*** Data supplied Section Begins ***

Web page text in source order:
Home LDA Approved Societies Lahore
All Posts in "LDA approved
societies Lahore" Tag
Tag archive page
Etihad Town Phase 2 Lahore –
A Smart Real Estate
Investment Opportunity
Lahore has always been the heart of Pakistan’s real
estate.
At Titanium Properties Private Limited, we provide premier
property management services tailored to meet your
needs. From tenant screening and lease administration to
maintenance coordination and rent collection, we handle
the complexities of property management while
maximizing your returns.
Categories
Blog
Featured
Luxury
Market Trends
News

*** Data supplied Section Ends ***
*** Data supplied Section Begins ***

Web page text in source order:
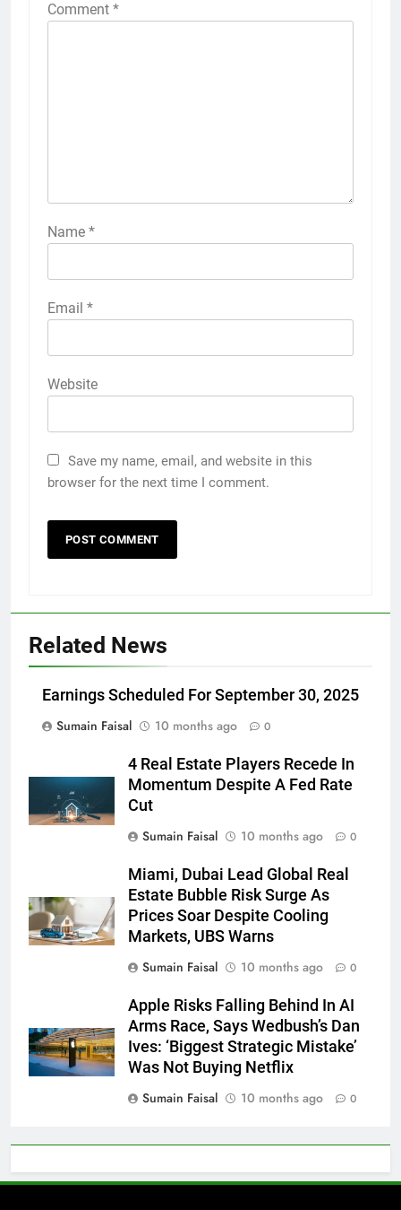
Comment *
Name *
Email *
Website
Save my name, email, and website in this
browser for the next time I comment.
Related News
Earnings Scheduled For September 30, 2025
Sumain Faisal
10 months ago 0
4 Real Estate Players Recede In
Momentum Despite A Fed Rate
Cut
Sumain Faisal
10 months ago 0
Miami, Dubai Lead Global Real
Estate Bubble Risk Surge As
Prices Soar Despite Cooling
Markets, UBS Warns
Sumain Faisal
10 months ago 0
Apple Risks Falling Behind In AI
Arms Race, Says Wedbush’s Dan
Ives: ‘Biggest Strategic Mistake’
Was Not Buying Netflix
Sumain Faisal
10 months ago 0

*** Data supplied Section Ends ***

Exercise brief – Across all the material above, work out how many lines hold the word "property", and answer with that number only.

Reply to the task – 2